If ${ }^{1} \mathrm{P}_{1}+2 \cdot{ }^{2} \mathrm{P}_{2}+3 \cdot{ }^{3} \mathrm{P}_{3}+\ldots+15 \cdot{ }^{15} \mathrm{P}_{15}={ }^{\mathrm{q}} \mathrm{P}_{\mathrm{r}}-\mathrm{s}, 0 \leq \mathrm{s} \leq 1$ then ${ }^{\mathrm{q}+\mathrm{s}} \mathrm{C}_{\mathrm{r}-\mathrm{s}}$ is equal to …. .

A father with $8$ children takes them $3$ at a time to the Zoological gardens, as often as he can without taking the same $3$ children together more than once. The number of times each child will go to the garden is

Determine the number of $5 -$ card combinations out of a deck of $52$ cards if each selection of $5$ cards has exactly one king.
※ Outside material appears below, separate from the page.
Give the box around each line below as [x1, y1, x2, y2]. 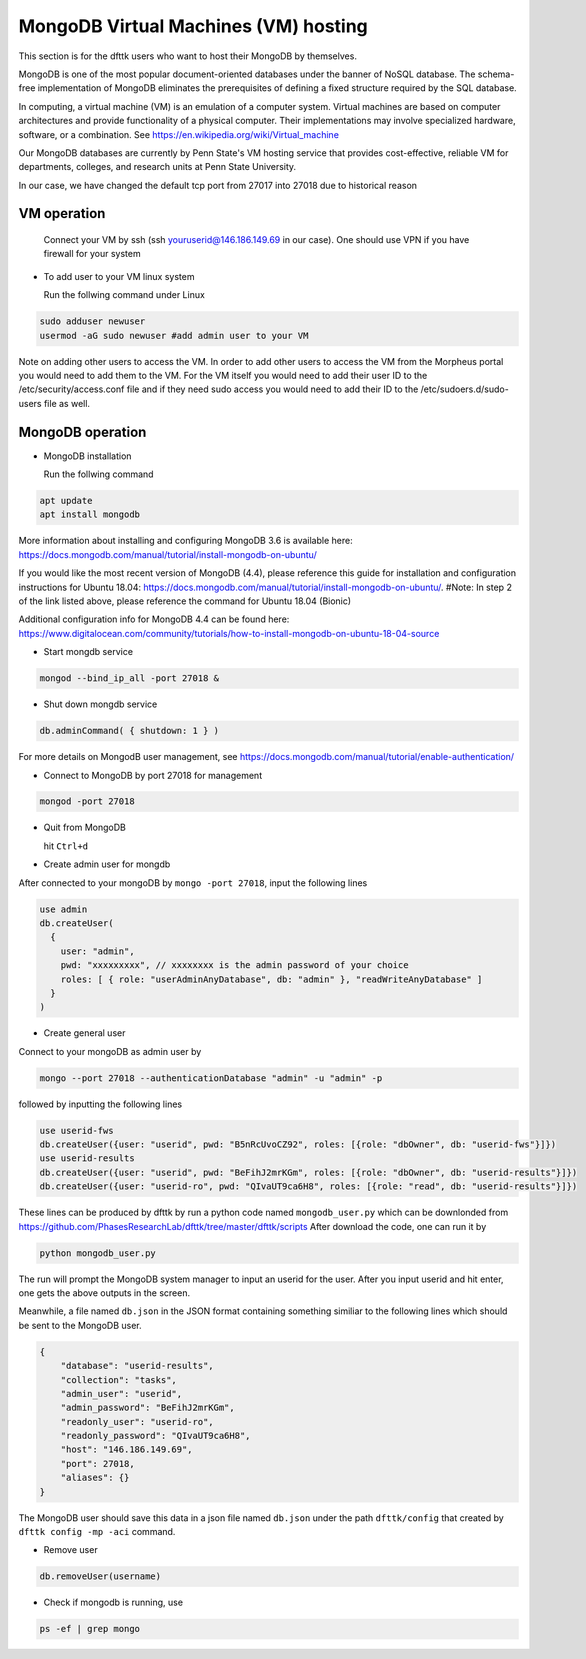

Each of the $10$ letters $A,H,I,M,O,T,U,V,W$ and $X$ appears same when looked at in a mirror. They are called symmetric letters. Other letters in the alphabet are asymmetric letters. How many three letters computer passwords can be formed (no repetition allowed) with at least one symmetric letter ?